Working here is causing me to think about patients and what patients mean to me as a future health care provider. Questions I have begun to ask myself here are what type of patient do I see myself thriving with? The one who is newly diagnosed coming in wetting the bed and screaming at the prospect of having to check blood sugars? The patient who is coming in routinely to a clinic after 10 years of having diabetes and deciding that they just can’t do it anymore and are rebelling from their condition? Or the patient who I don’t know, Subject ID xxxx, who is risking their health to try a new drug to potentially make leaps and bounds for future drug technology and therefore many other patients? I didn’t realize that drug companies, especially the Strategic Scientific Communications department I am in really don’t have much interaction with patients. I’m glad I’m getting this experience now, away from the patient, to see that I probably like being with the patient more. There is something about being able to look into a newly diagnosed child and say, “hey look, I take insulin too, and I’m doing just great and we are going to get you feeling a lot better” that might make me feel more fulfilled than thinking of these people as mere numbers. But anyways, these are just wheel churning daydreaming thoughts that I randomly think about as the corporate life day goes on.
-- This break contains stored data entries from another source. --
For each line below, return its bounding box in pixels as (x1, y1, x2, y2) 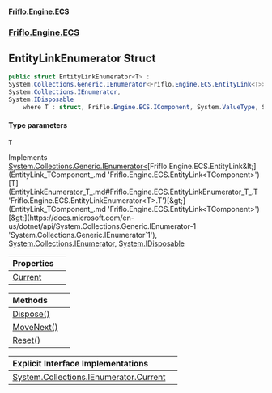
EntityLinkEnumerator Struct (8, 51, 156, 65)
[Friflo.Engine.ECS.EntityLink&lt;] (147, 161, 257, 171)
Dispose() (12, 308, 50, 319)
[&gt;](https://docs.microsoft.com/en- (8, 213, 135, 222)
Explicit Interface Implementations (12, 357, 149, 369)
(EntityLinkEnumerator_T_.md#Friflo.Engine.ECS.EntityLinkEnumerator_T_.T (8, 187, 259, 196)
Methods (12, 294, 49, 306)
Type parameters (8, 120, 68, 130)

Working here has also made me learn more and appreciate Type 2 Diabetes. I used to detest it. Honestly, because lots of people would assume that I have it, so I usually get immediately territorial and judgmental of them and their ignorance and lack of knowledge. Therefore, I developed this preconceived notion of all T2D people as the ones who make me have to defend myself. When you live with type 1 sometimes it’s very easy to live with the mindset that type 1 is the only type of diabetes that exists. However, working here has reminded me that type 2 actually encompasses about 95% of all people living with diabetes which means that there is only an astonishingly low 5% living with type 1. So now I feel like a hypocrite because as much as I blame others for not knowing a clue about type 1, I’ve realized I don’t know that much about type 2. The key difference between the two types of diabetes is that in type 1 the only way to treat it is by administering insulin, but in type 2 you can use multiple drugs that all have different mechanisms of action such as sulfonylureas such as metformin to help release insulin from beta cells or alpha-glucosidase inhibitors that work to slow down the digestion of glucose and therefore lower blood sugars. And then there’s of course, Victoza, made by Novo that acts as a human glucagon- like peptide that works to secrete insulin when blood sugars are only elevated to reduce low blood sugars and also doubles to increase meal satiety and causing weight reduction. As there are many more ways to reach a patient with type 2, there are more drugs, more competition for drug companies, but then more options for patients. As other lifestyle and socioeconomic influences are all incorporated into life with type 2 diabetes, this can pose to be very convenient for patients. Sometimes I feel like I can barely get a grasp on technology advances to therapy in type 1, so incorporating type 2 into that as well has been overwhelming, but it’s important to stay educated, informed, and considerate of different patients and therapies.